Exercise prompt: Search the records for the string "options" and copy every line where it turns up.

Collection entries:
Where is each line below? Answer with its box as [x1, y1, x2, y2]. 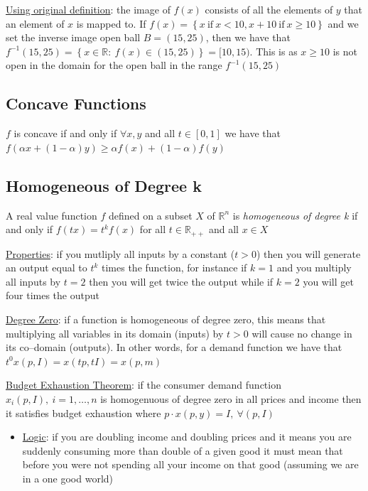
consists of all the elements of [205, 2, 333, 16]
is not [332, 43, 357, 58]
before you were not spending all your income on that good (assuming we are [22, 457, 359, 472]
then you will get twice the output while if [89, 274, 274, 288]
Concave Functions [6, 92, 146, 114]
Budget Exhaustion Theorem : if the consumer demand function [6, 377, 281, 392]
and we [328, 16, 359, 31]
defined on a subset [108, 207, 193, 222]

...

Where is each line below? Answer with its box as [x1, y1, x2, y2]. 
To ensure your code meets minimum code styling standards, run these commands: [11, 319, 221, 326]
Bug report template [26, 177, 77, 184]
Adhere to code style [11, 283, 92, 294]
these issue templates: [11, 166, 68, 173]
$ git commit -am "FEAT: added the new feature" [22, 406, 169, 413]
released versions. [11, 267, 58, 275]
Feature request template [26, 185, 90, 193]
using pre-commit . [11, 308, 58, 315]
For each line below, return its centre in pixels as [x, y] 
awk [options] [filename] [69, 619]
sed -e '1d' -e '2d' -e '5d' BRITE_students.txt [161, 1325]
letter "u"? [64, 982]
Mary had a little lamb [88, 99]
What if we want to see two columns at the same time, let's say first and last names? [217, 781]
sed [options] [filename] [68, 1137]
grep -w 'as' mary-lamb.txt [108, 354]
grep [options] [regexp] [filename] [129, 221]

Task result:
awk [options] [filename] [69, 619]
sed [options] [filename] [68, 1137]
grep [options] [regexp] [filename] [129, 221]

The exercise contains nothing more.